BeaconOS helps biopharma organizations connect regulatory expectations, available evidence, identified gaps, and readiness decisions.

Positioned between scientific systems and submission platforms, BeaconOS provides continuous visibility into IND readiness by helping teams map expectations to evidence, identify readiness gaps, and support more informed regulatory decision-making throughout development.

Frequently Asked Questions

Q: What is IND readiness?

A: IND readiness is the process of assessing whether sufficient evidence, documentation, and supporting materials exist to support an Investigational New Drug submission.

Q: Why is IND readiness difficult?

A: Evidence, documentation, and regulatory expectations are often distributed across multiple teams and systems, making readiness difficult to assess consistently.

Q: How is IND readiness different from submission preparation?

A: Readiness focuses on determining whether sufficient supporting materials exist.
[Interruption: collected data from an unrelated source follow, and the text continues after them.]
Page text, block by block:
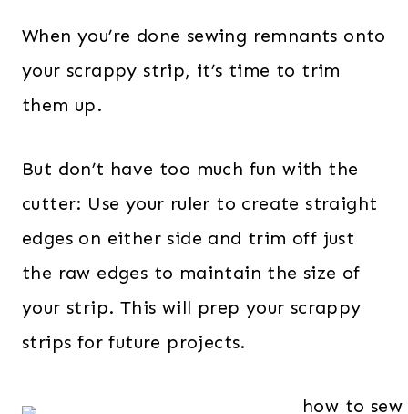
When you’re done sewing remnants onto
your scrappy strip, it’s time to trim
them up.
But don’t have too much fun with the
cutter: Use your ruler to create straight
edges on either side and trim off just
the raw edges to maintain the size of
your strip. This will prep your scrappy
strips for future projects.
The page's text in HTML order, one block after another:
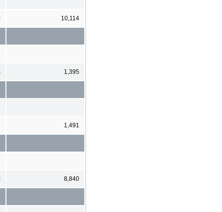
10,114
1,395
1,491
8,840
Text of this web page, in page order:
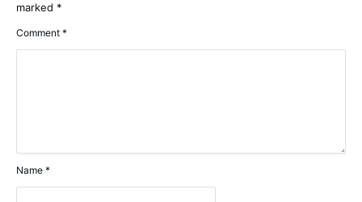
marked *
Comment *
Name *
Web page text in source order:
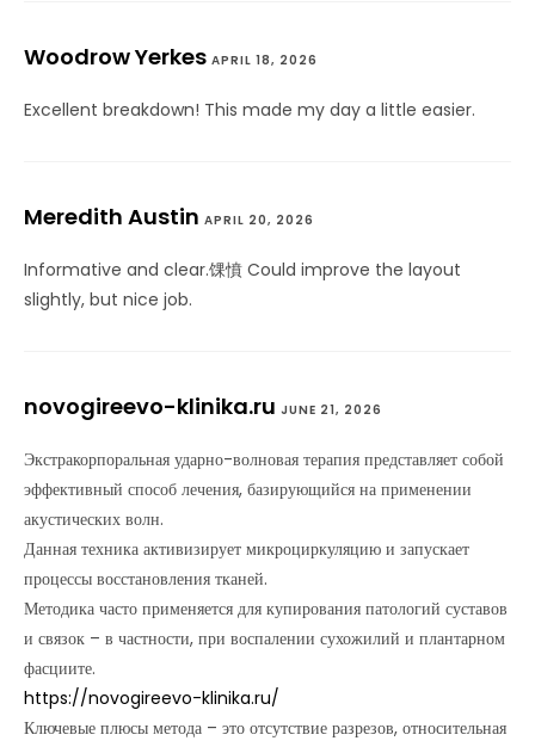
Woodrow Yerkes APRIL 18, 2026
Excellent breakdown! This made my day a little easier.
Meredith Austin APRIL 20, 2026
Informative and clear.馃憤 Could improve the layout
slightly, but nice job.
novogireevo-klinika.ru JUNE 21, 2026
Экстракорпоральная ударно-волновая терапия представляет собой
эффективный способ лечения, базирующийся на применении
акустических волн.
Данная техника активизирует микроциркуляцию и запускает
процессы восстановления тканей.
Методика часто применяется для купирования патологий суставов
и связок – в частности, при воспалении сухожилий и плантарном
фасциите.
https://novogireevo-klinika.ru/
Ключевые плюсы метода – это отсутствие разрезов, относительная
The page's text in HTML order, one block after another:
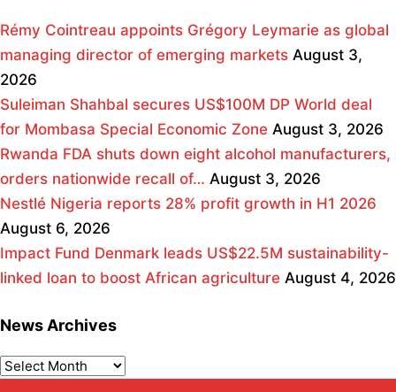
Rémy Cointreau appoints Grégory Leymarie as global
managing director of emerging markets August 3,
2026
Suleiman Shahbal secures US$100M DP World deal
for Mombasa Special Economic Zone August 3, 2026
Rwanda FDA shuts down eight alcohol manufacturers,
orders nationwide recall of… August 3, 2026
Nestlé Nigeria reports 28% profit growth in H1 2026
August 6, 2026
Impact Fund Denmark leads US$22.5M sustainability-
linked loan to boost African agriculture August 4, 2026
News Archives
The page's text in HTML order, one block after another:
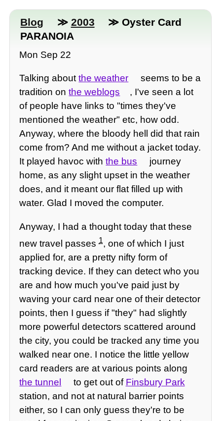
Blog ≫ 2003
≫ Oyster Card
PARANOIA
Mon Sep 22
Talking aboutthe weather
seems to be a
tradition onthe weblogs
, I've seen a lot
of people have links to "times they've
mentioned the weather" etc, how odd.
Anyway, where the bloody hell did that rain
come from? And me without a jacket today.
It played havoc withthe bus
journey
home, as any slight upset in the weather
does, and it meant our flat filled up with
water. Glad I moved the computer.
Anyway, I had a thought today that these
new travel passes1, one of which I just
applied for, are a pretty nifty form of
tracking device. If they can detect who you
are and how much you've paid just by
waving your card near one of their detector
points, then I guess if "they" had slightly
more powerful detectors scattered around
the city, you could be tracked any time you
walked near one. I notice the little yellow
card readers are at various points along
the tunnel
to get out of Finsbury Park
station, and not at natural barrier points
either, so I can only guess they're to be
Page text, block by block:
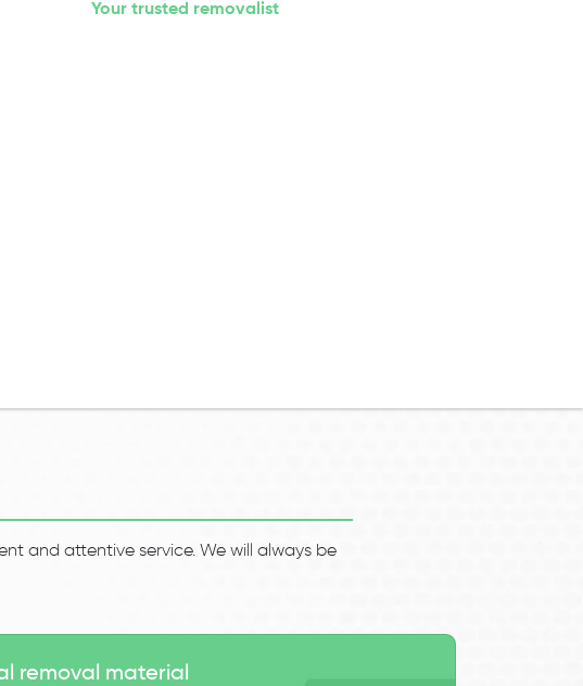
Your trusted removalist
and attentive service. We will always be
removal material
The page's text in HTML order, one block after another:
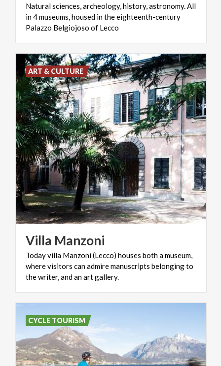
Natural sciences, archeology, history, astronomy. All
in 4 museums, housed in the eighteenth-century
Palazzo Belgiojoso of Lecco
Villa Manzoni
Today villa Manzoni (Lecco) houses both a museum,
where visitors can admire manuscripts belonging to
the writer, and an art gallery.
ART & CULTURE
CYCLE TOURISM
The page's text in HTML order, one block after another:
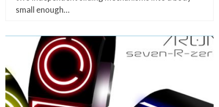
small enough…
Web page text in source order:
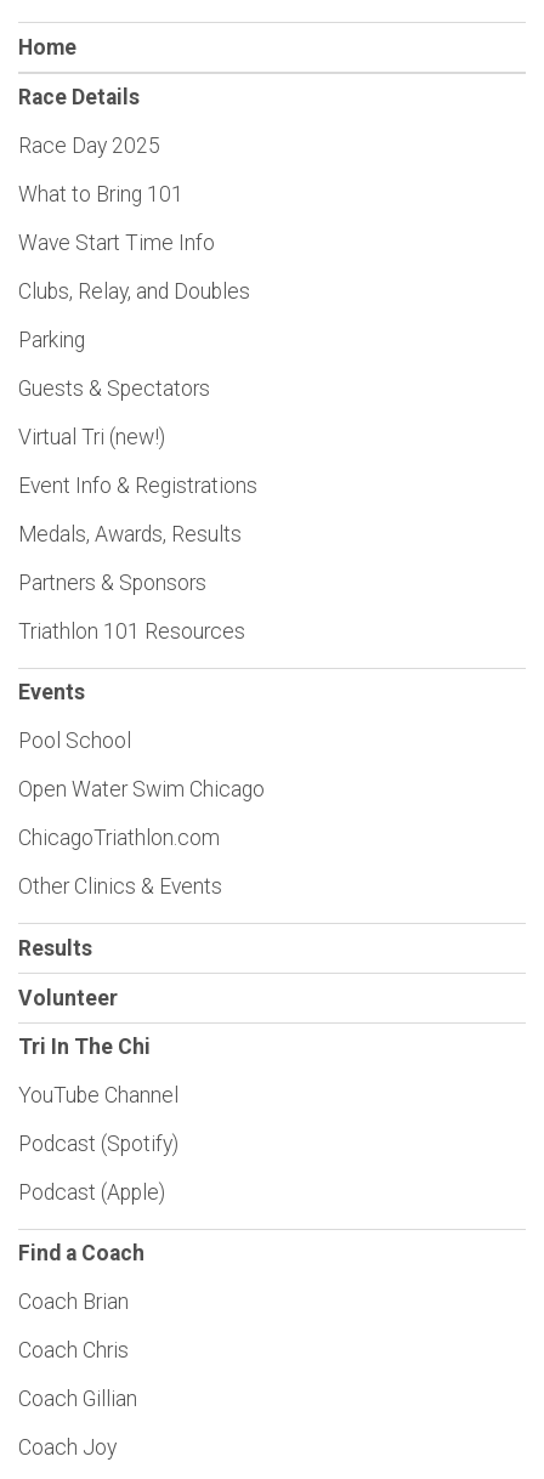
Home
Race Details
Race Day 2025
What to Bring 101
Wave Start Time Info
Clubs, Relay, and Doubles
Parking
Guests & Spectators
Virtual Tri (new!)
Event Info & Registrations
Medals, Awards, Results
Partners & Sponsors
Triathlon 101 Resources
Events
Pool School
Open Water Swim Chicago
ChicagoTriathlon.com
Other Clinics & Events
Results
Volunteer
Tri In The Chi
YouTube Channel
Podcast (Spotify)
Podcast (Apple)
Find a Coach
Coach Brian
Coach Chris
Coach Gillian
Coach Joy
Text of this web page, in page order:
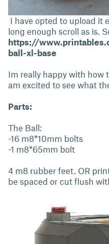
I have opted to upload it
long enough scroll as is.
https://
ball-xl-base
Im really happy with how
am excited to see what
Parts:
The Ball:
-16 m8*10mm bolts
-1 m8*65mm bolt
4 m8 rubber feet. OR
be spaced or cut flush

Submission preparation focuses on assembling and managing the submission itself.

Q: Why is evidence traceability important?

A: Traceability helps organizations understand how available evidence supports specific regulatory expectations and where gaps remain.

Q: When should readiness assessments begin?

A: Organizations benefit from evaluating readiness continuously throughout development rather than waiting until submission preparation begins.

Q: What is the biggest risk to IND readiness?

A: Late discovery of evidence gaps, documentation deficiencies, or unresolved regulatory expectations can create significant delays and uncertainty.